Pike eyed me levelly. “I haven’t the faintest idea who abducted the women.”
“You bought the act, you say. You got the women. So, talk. Where’d you get them?”
“On the road somewhere.”
“Who sold them to you?”
“Sold the act, sir; we’re not talking about slavery.”
“Well, maybe I’m talking about slavery. Men with guns took them off the stage.”
Pike looked annoyed. “So Pike Brothers is to blame for this?”
“You got brothers?”
“No, I own the carnival alone. The name suggests a larger show. Pike Brothers sounds like a big outfit.”
“So someone in a circus chariot, seems like, made off with the Ukrainian women. And tried to cover the tracks. My deputy and me, we had to hunt hard to pick them up.”
“Look, sheriff, that has nothing to do with us.”
“I’m thinking maybe you got wind of the Siamese twins and wanted them in your outfit and kidnapped them. Somehow or other, they went from the stagecoach into your outfit, and until we get some answers, you ain’t going anywhere.”
Pike eyed me, carefully. “We’ll post bail. This is rather commonplace. Pick on the carny show. How much? Twenty-five dollars? Forfeit the bail?”

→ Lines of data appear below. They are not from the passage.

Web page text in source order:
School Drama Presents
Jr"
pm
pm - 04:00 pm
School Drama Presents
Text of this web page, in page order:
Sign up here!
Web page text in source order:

He wasn’t fooling me none. “If there’s bail, it’s set by Hanging Judge Earwig,” I said.
Pike paused, looking perplexed.
“I’ll check through my records and see if I can find the names of the people who offered me the act,” he said. “You don’t seem to grasp the business. Everything is a handshake deal.”

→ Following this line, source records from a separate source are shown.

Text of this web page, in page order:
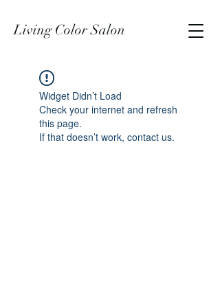
Living Color Salon
Widget Didn’t Load
Check your internet and refresh
this page.
If that doesn’t work, contact us.
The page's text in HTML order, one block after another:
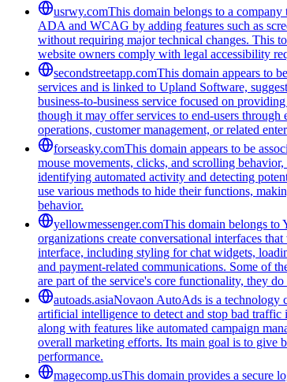
usrwy.comThis domain belongs to a
ADA and WCAG by adding features such as
without requiring major technical changes. This
website owners comply with legal accessibility
secondstreetapp.comThis domain appears to
services and is linked to Upland Software,
business-to-business service focused on
though it may offer services to end-users
operations, customer management, or related
forseasky.comThis domain appears to be
mouse movements, clicks, and scrolling
identifying automated activity and detecting
use various methods to hide their functions,
behavior.
yellowmessenger.comThis domain belongs to
organizations create conversational interfaces
interface, including styling for chat widgets,
and payment-related communications. Some of
are part of the service's core functionality, they
autoads.asiaNovaon AutoAds is a technology
artificial intelligence to detect and stop bad
along with features like automated campaign
overall marketing efforts. Its main goal is to give
performance.
magecomp.usThis domain provides a secure

“You better come squeaky clean,” I said. “Or you’ll be hanging around Doubtful for a long time.”
Well, he didn’t like that none. His next step was to try to sneak out, no doubt at night, and hope I’d forget about going after them. But he would be a little surprised. I had a few plans of my own, including tying up his livestock.

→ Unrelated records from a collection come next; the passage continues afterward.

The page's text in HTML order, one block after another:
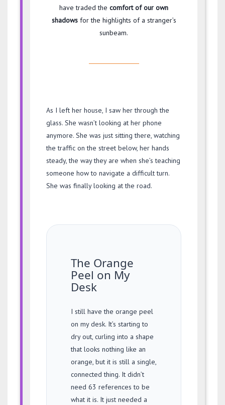
have traded the comfort of our own
shadowsfor the highlights of a stranger’s
sunbeam.
As I left her house, I saw her through the
glass. She wasn’t looking at her phone
anymore. She was just sitting there, watching
the traffic on the street below, her hands
steady, the way they are when she’s teaching
someone how to navigate a difficult turn.
She was finally looking at the road.
The Orange
Peel on My
Desk
I still have the orange peel
on my desk. It’s starting to
dry out, curling into a shape
that looks nothing like an
orange, but it is still a single,
connected thing. It didn’t
need 63 references to be
what it is. It just needed a

“And don’t try sneaking out,” I said. “Not by night, not by day. Not on a Sunday, and not on your mother’s birthday. Your outfit’s no match for a posse of Puma County cowboys.”
He plainly agreed, even if he didn’t say a word.
I had a hunch he’d come around. Carny box office in my little burg wasn’t going to last long. My guess was that he’d come clean, and probably lose the act, if that’s what staring at Siamese twins amounted to.
I headed down the empty midway. For some reason, no one goes to carny shows in the morning. Sin doesn’t start until afternoon, and carny shows were all sin. My ma, she always used to say wedlock’s no good mornings when the breakfast dishes need scrubbing; it only heats up at night, in the dark. Well, that’s true of show business, too.
I headed for the Ukrainian sisters, who were camped behind their show tent, and in their chair enjoying the good Wyoming sunshine. And sure enough, Rusty had gotten smart and had settled in across from them, and had even taken his sweaty Stetson off and was rotating it in his hands while admiring his ladies. They were all sipping something that looked white.
“Slivovitz,” said Rusty.
“What’s that?”
“It’s almost as good as marriage.”
I smelled his glass and pretty near passed out. “You’re on duty,” I said.
“Cotton, you’re a peckerhead sometimes.”
“You could always quit,” I said, “and drink slivovitz the rest of your life.”
“This here’s Anna, and this here’s Natasha,” he said.
“Is real damn nice, good piss water,” Natasha said. Not bad English, I thought.
“I told them I wanted to marry, and they laughed, and then said which? I said, either way, I’d flip a coin. So we flipped a coin. Heads, Natasha, tails, Anna. Natasha won, so I proposed. I said, Natasha, let’s get married, and then Anna got mad. Anna said that’s not right, I’ve got to marry her, or both. I said I can’t marry both, and they said go to hell, skunk head, and I said maybe I’ll marry both. And now they’re both mad at me.”
“I gotta talk to them. Help me,” I said.
I turned to Natasha. “You were coming here on the stagecoach and some men stopped the coach and made you get out, right?”
She dimpled up. “What a wedding invitation,” she said.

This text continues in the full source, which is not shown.